===== GIVEN ENTRIES =====

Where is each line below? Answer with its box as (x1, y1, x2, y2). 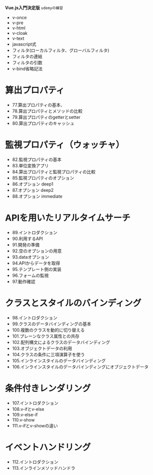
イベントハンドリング (5, 442, 91, 453)
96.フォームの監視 (12, 272, 49, 278)
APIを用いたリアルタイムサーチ (5, 212, 131, 224)
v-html (12, 25, 26, 31)
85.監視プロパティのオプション (12, 175, 74, 181)
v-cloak (12, 30, 28, 36)
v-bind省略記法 (12, 66, 43, 72)
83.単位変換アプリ (12, 162, 49, 168)
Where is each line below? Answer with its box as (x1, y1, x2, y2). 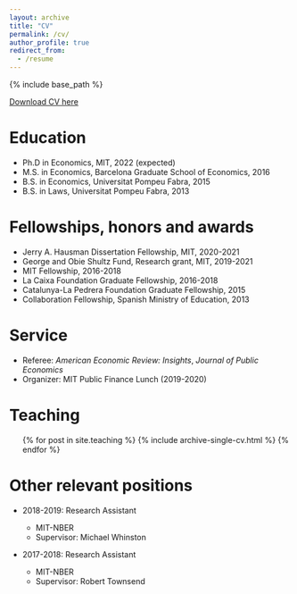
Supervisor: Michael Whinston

=====

WHAT TO PRODUCE:
Your copy of the entries must be exact and must not include any of their pictures.

SOLUTION FOR THIS TASK:
Where is each line below? Answer with its box as (x1, y1, x2, y2). 
イベントハンドリング (5, 442, 91, 453)
96.フォームの監視 (12, 272, 49, 278)
APIを用いたリアルタイムサーチ (5, 212, 131, 224)
v-html (12, 25, 26, 31)
85.監視プロパティのオプション (12, 175, 74, 181)
v-cloak (12, 30, 28, 36)
v-bind省略記法 (12, 66, 43, 72)
83.単位変換アプリ (12, 162, 49, 168)
Where is each line below? Answer with its box as (x1, y1, x2, y2). 
Supervisor: Michael Whinston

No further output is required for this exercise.